Which rule is applied to define the operator precedence for factorial

Question

Please apologize the question, I struggled with finding a good formulation in the first place:

Looking at $\binom{2n}{k}$ it is very clear that for n,k integer and n>k we can solve it by calculating:

$$(2n)!\over k!(2n-k)!$$

$2n!$ is clearly not the same as $(2n)!$ as for $n=3$ we easily see $2\times3\times2\times1 \neq 6\times5\times4\times3\times2\times1$

Which mathematical rule is responsible for this? I mean it is clearly just a substitution, but still I struggle in finding any ruling for this differentiation - probably because it is as basic.

Answer 1

The standard notation for the factorial function is rather unusual.

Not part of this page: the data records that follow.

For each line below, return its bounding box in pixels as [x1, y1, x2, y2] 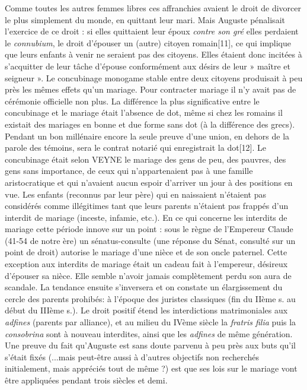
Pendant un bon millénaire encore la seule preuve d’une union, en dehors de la [5, 129, 290, 142]
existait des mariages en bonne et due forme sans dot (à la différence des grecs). [5, 118, 295, 130]
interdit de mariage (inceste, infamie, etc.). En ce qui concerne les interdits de [5, 211, 287, 223]
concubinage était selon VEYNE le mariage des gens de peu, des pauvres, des [5, 153, 286, 165]
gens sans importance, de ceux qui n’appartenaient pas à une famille [5, 164, 253, 177]
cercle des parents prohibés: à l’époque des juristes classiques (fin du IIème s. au [5, 292, 296, 305]
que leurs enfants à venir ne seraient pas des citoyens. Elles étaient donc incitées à [5, 48, 302, 61]
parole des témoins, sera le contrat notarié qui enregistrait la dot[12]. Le [5, 141, 266, 154]

Usually we define a function $f$ from space $A$ to space $B$ by saying $f: A\rightarrow B$ and then whenever we write the function we (usually) require parentheses to describe precisely what the function operates on, so $2f(a)$ and $f(2a)$ mean clearly different things. In the order of operations you apply parentheses first and then apply all functions (the introductory form of the order of operations: PEMDAS can be broadened to include all functions in the E for exponentiation - all functions would take the same precedence as exponentiation in an analogous way to how the M for multiplication and D for division take the same precedence as each other).

The "$!$" notation is usually taken as a function whose argument is the variable or constant which is written directly in front of it.

You might be interested in further reading: Most ambiguous and inconsistent phrases and notations in maths.

Answer 2

The factorial function $x \mapsto x!$ is by convention written in "postfix" notation, like exponentiation $x \mapsto x^n$. The convention is that these postfix operators have high precedence (i.e., you evaluate them before other operators unless parentheses tell you otherwise): $3x^2$ means $3 (x^2)$ not $(3x)^2$ and $2n!$ means $2(n!)$ not $(2n)!$.